Step 1 – Activation Id and Activation Code Creation

  1. Open Console AWS Sign In Screen
  2. Login to Parent Account i.e. Shared Account as per above diagram
  3. In Services select System Manager
  4. Click on Hybrid Activations
  5. click on create activation button.
  6. Specify Instance Limit
  7. Specify activation expiry date of next month as from todays date. It is valid for 30 days.
  8. click on create activation

How to create activation Id and activation Code in aws System Manager

Step 2 – Create Parameter Store

  1. Sign out from parent account
  2. Login to child account i.e. sandbox as per diagram
  3. in services box type system manager
  4. click on paraemter store – click on create parameter
  5. Specify Name i.e.

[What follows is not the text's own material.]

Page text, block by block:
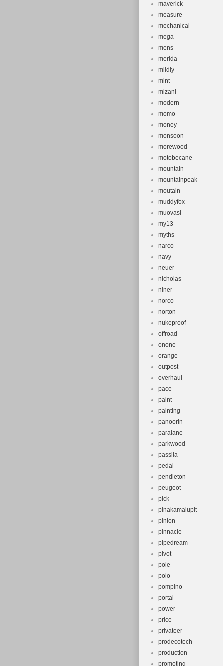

ActivationId – click on standard and string radio buttons then copy and paste the value generated from Hybrid Activations in the value box.
  6. click on create parameter.

Step-3 Linux Instances Registering Instances Lambda Python Program

from boto3 import session
import json
import boto3
import re
import time

def tagging(tagInstance):
    tagvalue = ''
    outputactivation = ''
    s3 = boto3.resource('s3')
    ec2client = boto3.client('ec2', region_name='us-east-1')
    tagInstancePrefix = tagInstance+'-nonprod'
    
    
    bucket = s3.Bucket('cloudz-mi-instances')
    for obj in bucket.objects.filter(Prefix=tagInstancePrefix):
        if "stdout" in obj.key:
        	print obj
        	outputactivation = s3.Object('cloudz-mi-instances', obj.key)
        	outputactivation = outputactivation.get()['Body'].read().decode('utf-8')
        	myoutput = outputactivation.splitlines()
        	print myoutput
        	for content in myoutput:
				words = content.split()
				for word in words:
					if "mi-" in word:
						tagvalue = word
						print 'tagvalue: %s' % tagvalue
						create_tags = ec2client.create_tags(Resources=[str(tagInstance)],Tags=[{'Key':'NonProdManagedInstanceid', 'Value':tagvalue }])
						print 'create_tags:'
						tagresponse = create_tags['ResponseMetadata']['HTTPStatusCode']
						# print tagresponse
						if tagresponse == 200:
							print 'Successfully tagged instanceid: %s' % tagInstance
						else:
							print 'Activation failed for instanceid: %s\n' % tagInstance
    

def Activation(InstanceID):
	REGION="us-east-1"
	# Getting the AWS credentials from the IAM role
	mysession = session.Session()
	credentials = mysession.get_credentials()

	#Getting Activation ID and Code from parameter store
	ssm = boto3.client('ssm',region_name=REGION)
	s3 = boto3.resource('s3')
	ec2client = boto3.client('ec2', region_name='us-east-1')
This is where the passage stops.